Analysis of the results for the in-line tea samples shows that the main decreases in the individual and total catechins and catechin gallates due to oxidation occurred at the early stages of the fermentation period. Correspondingly, formation of individual and the total theaflavins occurred at the early stages of the fermentation period, suggesting the individual theaflavins are oxidation products of the catechins, catechin gallates and other phenolic acids such as gallic acid. The only seasonal variation that can be explained is that higher levels of the catechin gallates in the fresh leaves in January 2001 corresponded with higher levels of the oxidation products, theaflavins, in the resulting black tea.
However, other seasonal variations in the formation of theaflavins and reduction in the levels of the catechins and their gallates showed no regular patterns throughout the black tea processing. This could be due to factors associated with the tea processing.
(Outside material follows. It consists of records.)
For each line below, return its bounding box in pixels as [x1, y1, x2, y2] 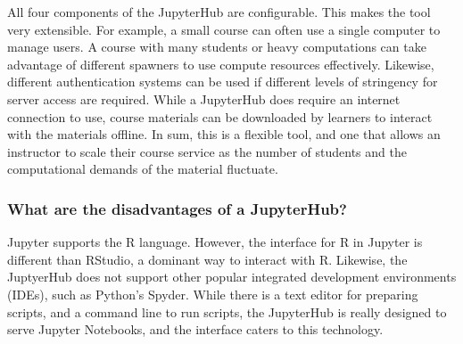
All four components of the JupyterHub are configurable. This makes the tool [7, 3, 431, 20]
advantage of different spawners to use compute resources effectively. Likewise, [7, 54, 434, 73]
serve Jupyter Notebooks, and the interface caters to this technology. [7, 320, 384, 339]
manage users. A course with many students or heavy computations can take [7, 37, 426, 56]
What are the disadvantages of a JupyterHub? [7, 197, 347, 219]
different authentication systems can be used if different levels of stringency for [7, 72, 438, 91]
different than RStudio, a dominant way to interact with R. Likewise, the [7, 250, 408, 268]
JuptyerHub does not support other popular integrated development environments [7, 267, 457, 286]
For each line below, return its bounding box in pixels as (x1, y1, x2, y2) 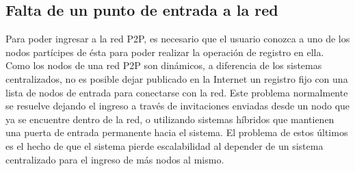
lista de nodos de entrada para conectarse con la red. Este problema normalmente (5, 85, 348, 99)
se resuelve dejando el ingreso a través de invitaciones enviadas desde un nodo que (5, 98, 350, 113)
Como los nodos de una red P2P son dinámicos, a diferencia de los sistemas (5, 58, 322, 73)
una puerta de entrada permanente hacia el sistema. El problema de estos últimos (5, 125, 348, 140)
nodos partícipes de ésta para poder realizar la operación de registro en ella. (5, 44, 324, 59)
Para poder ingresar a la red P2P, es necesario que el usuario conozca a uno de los (5, 31, 350, 46)
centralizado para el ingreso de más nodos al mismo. (5, 152, 224, 166)
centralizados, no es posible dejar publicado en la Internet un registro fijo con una (5, 71, 348, 85)
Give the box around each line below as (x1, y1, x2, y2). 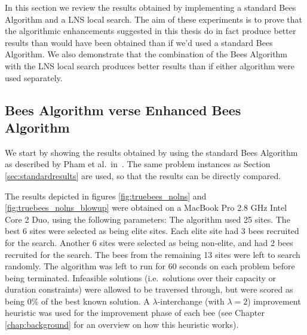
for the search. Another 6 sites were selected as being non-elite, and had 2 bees (5, 236, 293, 248)
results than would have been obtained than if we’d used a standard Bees (5, 36, 273, 48)
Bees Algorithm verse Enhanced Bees (5, 100, 241, 119)
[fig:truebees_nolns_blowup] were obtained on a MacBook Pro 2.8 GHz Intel (5, 201, 287, 214)
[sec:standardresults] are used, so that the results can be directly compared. (5, 169, 281, 182)
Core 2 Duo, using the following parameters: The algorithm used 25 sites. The (5, 213, 290, 225)
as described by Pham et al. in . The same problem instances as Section (5, 158, 271, 170)
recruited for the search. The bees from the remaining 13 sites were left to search (5, 248, 300, 260)
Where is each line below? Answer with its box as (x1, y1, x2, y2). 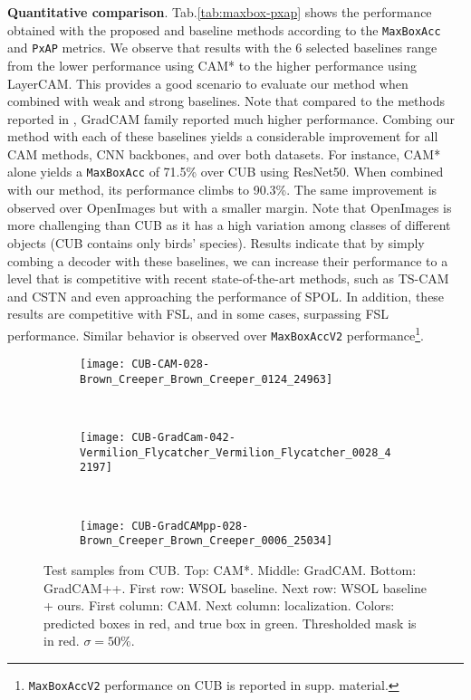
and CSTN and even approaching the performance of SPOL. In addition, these (7, 286, 445, 305)
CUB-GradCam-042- (131, 431, 235, 445)
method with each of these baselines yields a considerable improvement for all (7, 127, 438, 146)
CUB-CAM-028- (131, 358, 210, 371)
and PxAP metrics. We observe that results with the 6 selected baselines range (7, 38, 437, 57)
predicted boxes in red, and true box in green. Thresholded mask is (43, 613, 417, 632)
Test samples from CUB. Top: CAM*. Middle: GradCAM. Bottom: (43, 560, 417, 579)
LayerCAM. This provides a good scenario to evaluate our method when (7, 73, 409, 92)
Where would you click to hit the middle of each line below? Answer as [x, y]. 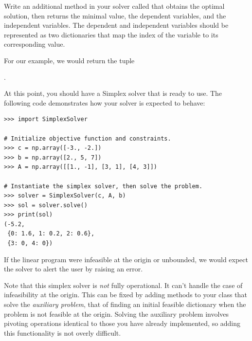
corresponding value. [35, 44]
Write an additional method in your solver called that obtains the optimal [114, 6]
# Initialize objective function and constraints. [88, 138]
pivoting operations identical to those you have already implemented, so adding [122, 323]
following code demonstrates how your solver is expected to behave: [105, 102]
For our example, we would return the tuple [69, 60]
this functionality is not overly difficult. [63, 332]
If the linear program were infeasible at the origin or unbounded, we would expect [126, 259]
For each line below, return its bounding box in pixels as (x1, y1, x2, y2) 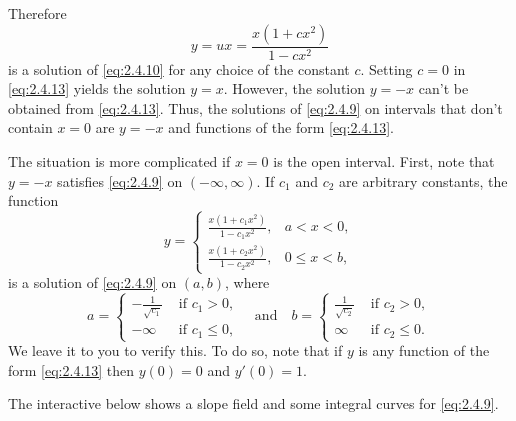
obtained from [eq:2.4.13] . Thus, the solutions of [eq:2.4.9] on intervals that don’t (8, 97, 503, 118)
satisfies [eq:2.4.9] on (57, 170, 183, 191)
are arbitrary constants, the (339, 170, 508, 191)
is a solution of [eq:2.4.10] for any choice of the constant (8, 58, 350, 79)
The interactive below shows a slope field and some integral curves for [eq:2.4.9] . (8, 393, 499, 414)
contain (8, 117, 53, 138)
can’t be (418, 78, 469, 99)
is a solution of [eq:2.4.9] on (8, 272, 177, 293)
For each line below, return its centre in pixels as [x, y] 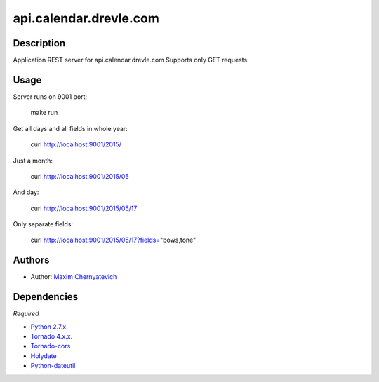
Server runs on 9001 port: [50, 96]
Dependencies [46, 297]
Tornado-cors [51, 346]
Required [26, 314]
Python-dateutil [53, 366]
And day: [26, 192]
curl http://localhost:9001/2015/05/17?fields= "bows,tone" [113, 240]
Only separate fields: [43, 224]
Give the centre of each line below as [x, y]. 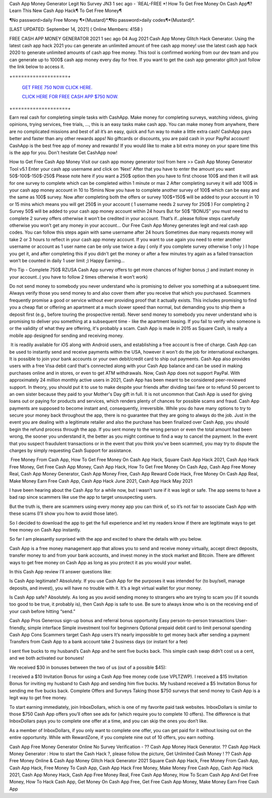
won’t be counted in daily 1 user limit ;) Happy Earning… [67, 260]
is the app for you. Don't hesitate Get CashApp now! [63, 153]
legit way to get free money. [38, 698]
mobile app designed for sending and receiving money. [66, 336]
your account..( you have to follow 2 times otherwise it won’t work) [79, 277]
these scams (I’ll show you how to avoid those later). [64, 513]
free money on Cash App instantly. [45, 529]
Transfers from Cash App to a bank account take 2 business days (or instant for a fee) [98, 642]
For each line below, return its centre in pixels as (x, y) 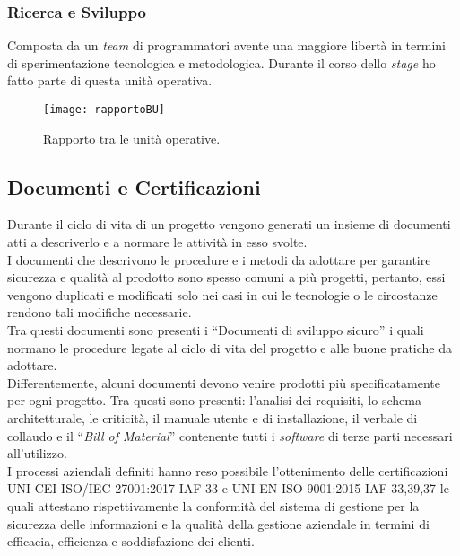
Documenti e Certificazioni (134, 186)
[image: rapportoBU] (104, 110)
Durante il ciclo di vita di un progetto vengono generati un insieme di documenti (229, 224)
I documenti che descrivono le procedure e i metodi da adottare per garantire (219, 259)
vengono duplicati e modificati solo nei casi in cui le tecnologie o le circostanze (222, 294)
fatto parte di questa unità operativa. (110, 80)
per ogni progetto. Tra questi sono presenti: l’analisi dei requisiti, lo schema (214, 400)
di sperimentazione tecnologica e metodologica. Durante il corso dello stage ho (221, 62)
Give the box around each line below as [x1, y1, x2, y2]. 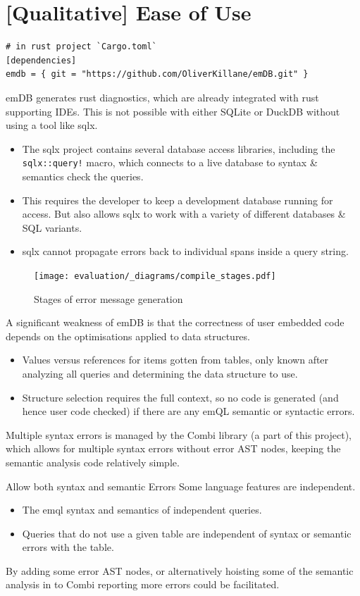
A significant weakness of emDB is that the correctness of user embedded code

It can be concluded that tea leaves harvested in the warmer months, such as January, when processed, would contain the highest level of theaflavins, and produce a correspondingly higher quality black tea.
The ratio (ECG+EGCG)/EGC could be used to measure seasonal variation in the levels of flavonoids in green tea leaves in the field and thus for monitoring the best time of the year to harvest tea leaves to produce quality black tea. As the ratio is similar in both mechanically harvested and hand plucked green tea leaves, the more easily obtained mechanically harvested leaves can be analysed for the ratio, which can be used as a quality index for the processed black tea.
In the part of the study above, the theaflavin levels peaked well before the designated end of fermentation indicating that the tea was overfermented. This highlighted the need to develop an online method of determining optimum fermentation, ie an on-line method for measuring theaflavin content during fermentation.
The first step involved assessing the methods using in other countries for measuring theaflavin content. Most of these methods are based on extracting the theaflavins and thearubigens and measuring by spectophotometric analysis. For these trials the dried tea samples collected during fermentation and after final drying were analysed for theaflavins, thearubigins, soluble solids, and total colour. The methods were assessed for their ease of use and adaptability for on-line use as well as their ability to distinguish between levels of theaflavins. None of the methods were simple enough to fit the criteria for adaptation to the factory situation. Whilst the measurements of theaflavins is relatively simple, the need to extract the theaflavins make the tests more complex requiring space, equipment and skilled technical support not available in the factory situation.
Next the feasibility of using colour as measure of theaflavin content was investigated. The drawback found here was that as the theaflavin content peaked during fermentation, total colour and thearubigens continued to rise. So it was not possible to separate the contribution of theaflavins to colour using these methods. However some recent work suggested that the colour contribution of theaflavins could be separated from thearubigen contribution using a colour meter such as the Hunter Lab or Minolta colour meter. These instruments measure 4 different components of colour and it appears that theaflavins can be positively correlated with some of these. Also the Minolta colour meter is a hand held instrument making it ideal for on-line use. More information is first required on thearubigen fractions before futher work can progress on this. Some preliminary analytical gel permeation chromatography work has been undertaken.